Bush’s second term also replaces John Ashcroft with Alberto Gonzales as U. S. Attorney General. Baker infers the change is due to Ashcroft’s refusal to reverse a Justice Department ruling on a part of the Patriot Act regarding privacy. On the other hand, it could have been Ashcroft’s health. With Ashcroft’s refusal to sign Bush’s reaffirmation of the law, Bush chooses to overrule Ashcroft and the Justice Department by Executive Order.

Perhaps one of the most negative judgments of Bush’s tenure comes with the federal response to the Gulf Coast Katrina disaster. Baker suggests a frazzled Democratic State governor in Louisiana and an incompetent, and later accused and convicted (for taking money from favored contractors) Mayor in New Orleans, magnified Bush’s errors in judgement.  Over 1,800 deaths from Katrina weigh heavily on the Federal Government’s failure to protect its citizens.

The last chapters of Baker’s book deal with the financial crises and the pragmatic actions taken by Bush to avoid America’s financial collapse. Bush acted on the financial crises with the same fierce and unflinching tenacity shown when  a Troop surge in Iraq was roundly rejected by public polls, most Democrats, and Republican colleagues. Neither ideology, politics, nor popular polls deter Bush’s single-minded pragmatism. Bush decides a government bail-out is needed to save America’s economy.  He backs his Secretary of the Treasury, Henry Paulson, despite Republican objection.  TARP is born.

Baker offers a number of examples of how and why Americans have become so closely divided over Bush’s war on terror. President Bush seems to naively believe democracy is a guarantee of freedom, while his acts infer privacy is a privilege, not a right. Many believe use of torture by America after 9/11 controverts the Geneva Convention. Cheney denies that torture is used despite exposed incidents of water boarding, sleep deprivation, and incidents of extraordinary rendition by Bush administration’ personnel.
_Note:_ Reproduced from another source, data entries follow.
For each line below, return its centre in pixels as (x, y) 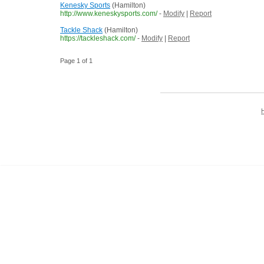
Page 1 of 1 (76, 61)
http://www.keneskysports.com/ (109, 14)
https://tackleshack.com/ (98, 39)

Bush’ decisions on war, foreign, and domestic policy will be second-guessed for generations. Though it is too soon to write an unbiased history of “W’s” time in office, Baker reports some interesting details about the George W. Bush’ years. Both Bush and Cheney survive the days of fire but Cheney appears more scorched than Bush at the end of Baker’s tale.